Items from a dataset
----
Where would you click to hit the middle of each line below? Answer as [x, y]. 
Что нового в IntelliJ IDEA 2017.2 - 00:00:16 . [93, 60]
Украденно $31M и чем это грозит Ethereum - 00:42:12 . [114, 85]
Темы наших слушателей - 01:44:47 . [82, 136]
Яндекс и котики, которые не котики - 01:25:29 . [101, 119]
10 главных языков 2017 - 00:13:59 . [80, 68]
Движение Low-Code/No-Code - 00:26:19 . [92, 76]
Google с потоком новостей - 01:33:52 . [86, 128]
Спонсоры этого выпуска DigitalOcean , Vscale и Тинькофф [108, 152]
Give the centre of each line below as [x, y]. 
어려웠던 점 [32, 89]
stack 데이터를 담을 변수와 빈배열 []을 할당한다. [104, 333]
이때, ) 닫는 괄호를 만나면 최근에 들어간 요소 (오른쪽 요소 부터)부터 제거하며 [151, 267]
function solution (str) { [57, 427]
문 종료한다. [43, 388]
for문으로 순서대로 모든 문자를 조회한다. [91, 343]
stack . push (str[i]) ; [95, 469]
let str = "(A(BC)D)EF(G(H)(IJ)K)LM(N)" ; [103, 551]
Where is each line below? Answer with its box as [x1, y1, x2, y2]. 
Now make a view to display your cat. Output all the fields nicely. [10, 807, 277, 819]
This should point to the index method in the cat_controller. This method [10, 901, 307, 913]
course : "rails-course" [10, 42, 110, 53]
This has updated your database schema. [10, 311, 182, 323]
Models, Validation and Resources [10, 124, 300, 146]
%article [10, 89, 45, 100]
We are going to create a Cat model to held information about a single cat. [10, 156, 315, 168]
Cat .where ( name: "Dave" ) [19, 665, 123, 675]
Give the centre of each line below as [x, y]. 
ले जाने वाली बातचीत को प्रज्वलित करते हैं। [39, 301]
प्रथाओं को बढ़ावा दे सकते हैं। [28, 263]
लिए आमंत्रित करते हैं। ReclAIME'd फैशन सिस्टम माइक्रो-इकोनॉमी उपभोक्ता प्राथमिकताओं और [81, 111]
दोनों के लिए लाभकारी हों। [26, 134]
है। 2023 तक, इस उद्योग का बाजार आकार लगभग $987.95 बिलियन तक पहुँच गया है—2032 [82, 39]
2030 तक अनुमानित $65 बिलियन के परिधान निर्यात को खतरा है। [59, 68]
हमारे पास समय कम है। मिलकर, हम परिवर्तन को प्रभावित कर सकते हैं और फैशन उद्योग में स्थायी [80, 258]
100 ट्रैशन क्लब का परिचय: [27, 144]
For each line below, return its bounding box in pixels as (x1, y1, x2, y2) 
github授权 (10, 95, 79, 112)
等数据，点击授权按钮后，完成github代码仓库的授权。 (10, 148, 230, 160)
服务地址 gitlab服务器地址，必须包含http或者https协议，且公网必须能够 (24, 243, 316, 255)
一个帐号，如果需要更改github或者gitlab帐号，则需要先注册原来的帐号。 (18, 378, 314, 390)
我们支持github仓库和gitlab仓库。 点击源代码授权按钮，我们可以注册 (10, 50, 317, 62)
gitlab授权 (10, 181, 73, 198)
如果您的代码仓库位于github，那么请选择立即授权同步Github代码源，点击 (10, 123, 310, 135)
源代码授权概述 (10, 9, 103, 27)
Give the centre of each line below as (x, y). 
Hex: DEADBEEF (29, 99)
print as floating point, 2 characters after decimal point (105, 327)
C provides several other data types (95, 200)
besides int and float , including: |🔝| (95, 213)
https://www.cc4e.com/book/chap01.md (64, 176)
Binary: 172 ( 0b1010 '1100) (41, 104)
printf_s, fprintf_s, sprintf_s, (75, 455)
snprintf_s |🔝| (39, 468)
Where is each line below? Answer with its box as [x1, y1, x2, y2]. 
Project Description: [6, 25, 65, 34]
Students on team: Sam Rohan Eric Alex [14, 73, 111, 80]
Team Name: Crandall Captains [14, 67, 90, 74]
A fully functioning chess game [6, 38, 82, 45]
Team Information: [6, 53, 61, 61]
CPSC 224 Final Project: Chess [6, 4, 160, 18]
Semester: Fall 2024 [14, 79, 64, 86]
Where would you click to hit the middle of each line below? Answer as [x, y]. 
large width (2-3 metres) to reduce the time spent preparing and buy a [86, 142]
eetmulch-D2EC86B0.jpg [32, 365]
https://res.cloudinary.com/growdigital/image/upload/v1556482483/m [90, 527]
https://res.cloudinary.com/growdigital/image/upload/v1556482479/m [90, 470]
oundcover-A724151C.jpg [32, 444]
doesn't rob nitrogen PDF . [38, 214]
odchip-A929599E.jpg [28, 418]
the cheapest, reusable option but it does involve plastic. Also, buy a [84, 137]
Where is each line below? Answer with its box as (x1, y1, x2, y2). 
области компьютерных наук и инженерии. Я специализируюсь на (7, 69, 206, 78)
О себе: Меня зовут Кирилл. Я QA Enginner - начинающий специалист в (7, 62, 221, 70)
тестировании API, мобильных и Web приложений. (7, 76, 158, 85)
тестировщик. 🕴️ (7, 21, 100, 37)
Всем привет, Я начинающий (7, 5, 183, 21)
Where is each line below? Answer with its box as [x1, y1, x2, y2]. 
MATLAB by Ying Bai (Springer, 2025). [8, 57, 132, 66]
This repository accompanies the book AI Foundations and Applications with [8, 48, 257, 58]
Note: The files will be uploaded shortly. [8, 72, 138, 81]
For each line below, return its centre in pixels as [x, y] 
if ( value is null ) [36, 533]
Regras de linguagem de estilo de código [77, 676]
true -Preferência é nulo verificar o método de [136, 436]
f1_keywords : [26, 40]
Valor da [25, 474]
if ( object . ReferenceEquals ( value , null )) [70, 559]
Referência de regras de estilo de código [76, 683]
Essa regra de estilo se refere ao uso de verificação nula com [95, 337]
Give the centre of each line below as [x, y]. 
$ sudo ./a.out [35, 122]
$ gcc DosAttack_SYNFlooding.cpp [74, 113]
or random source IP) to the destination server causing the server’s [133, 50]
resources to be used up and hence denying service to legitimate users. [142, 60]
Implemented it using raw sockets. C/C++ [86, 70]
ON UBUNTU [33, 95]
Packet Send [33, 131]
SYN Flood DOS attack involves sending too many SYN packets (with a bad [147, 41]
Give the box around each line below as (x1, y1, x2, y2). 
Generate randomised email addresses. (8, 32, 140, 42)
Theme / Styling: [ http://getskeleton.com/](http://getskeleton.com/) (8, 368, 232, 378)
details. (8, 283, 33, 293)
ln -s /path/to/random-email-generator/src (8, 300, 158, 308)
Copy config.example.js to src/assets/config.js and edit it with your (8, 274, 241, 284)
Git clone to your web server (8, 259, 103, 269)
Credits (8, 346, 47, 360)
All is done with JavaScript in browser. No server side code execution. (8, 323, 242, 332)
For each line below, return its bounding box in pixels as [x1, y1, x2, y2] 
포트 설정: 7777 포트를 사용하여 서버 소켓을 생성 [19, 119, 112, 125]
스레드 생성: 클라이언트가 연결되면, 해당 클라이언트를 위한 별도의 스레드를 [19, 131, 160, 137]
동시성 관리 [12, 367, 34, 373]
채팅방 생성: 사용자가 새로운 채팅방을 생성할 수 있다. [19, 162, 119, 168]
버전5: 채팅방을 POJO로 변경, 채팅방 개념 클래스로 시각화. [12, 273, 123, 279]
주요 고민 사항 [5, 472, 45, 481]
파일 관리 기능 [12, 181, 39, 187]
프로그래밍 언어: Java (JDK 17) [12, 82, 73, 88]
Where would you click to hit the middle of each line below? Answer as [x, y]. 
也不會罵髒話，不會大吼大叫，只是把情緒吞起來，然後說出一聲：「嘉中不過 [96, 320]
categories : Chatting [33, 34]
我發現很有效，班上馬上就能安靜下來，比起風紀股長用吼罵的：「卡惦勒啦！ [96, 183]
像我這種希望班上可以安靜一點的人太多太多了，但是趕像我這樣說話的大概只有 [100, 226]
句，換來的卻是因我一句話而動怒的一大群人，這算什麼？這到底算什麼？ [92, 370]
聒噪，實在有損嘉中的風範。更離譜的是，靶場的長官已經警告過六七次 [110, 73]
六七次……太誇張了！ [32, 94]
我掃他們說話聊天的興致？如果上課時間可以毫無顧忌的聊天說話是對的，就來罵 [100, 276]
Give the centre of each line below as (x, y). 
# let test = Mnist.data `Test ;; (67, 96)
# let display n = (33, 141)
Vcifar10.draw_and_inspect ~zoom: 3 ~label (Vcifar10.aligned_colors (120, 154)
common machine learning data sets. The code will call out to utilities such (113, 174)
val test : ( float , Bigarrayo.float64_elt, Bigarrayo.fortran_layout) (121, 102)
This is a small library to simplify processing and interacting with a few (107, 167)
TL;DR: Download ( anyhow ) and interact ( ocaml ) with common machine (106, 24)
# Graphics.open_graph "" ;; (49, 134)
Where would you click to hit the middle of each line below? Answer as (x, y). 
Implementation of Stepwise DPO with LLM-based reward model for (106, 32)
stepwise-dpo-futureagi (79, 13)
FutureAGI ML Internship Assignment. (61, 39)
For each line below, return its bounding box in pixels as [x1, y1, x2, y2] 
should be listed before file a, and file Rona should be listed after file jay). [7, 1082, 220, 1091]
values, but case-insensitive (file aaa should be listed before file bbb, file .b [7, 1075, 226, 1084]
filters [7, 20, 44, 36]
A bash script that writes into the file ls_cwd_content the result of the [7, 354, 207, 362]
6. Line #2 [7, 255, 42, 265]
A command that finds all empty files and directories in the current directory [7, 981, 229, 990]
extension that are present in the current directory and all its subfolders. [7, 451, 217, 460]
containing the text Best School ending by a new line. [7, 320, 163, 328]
----
For the string "growdigital", count the lines of the entries above that include it; answer with the number only.

Task solution -
2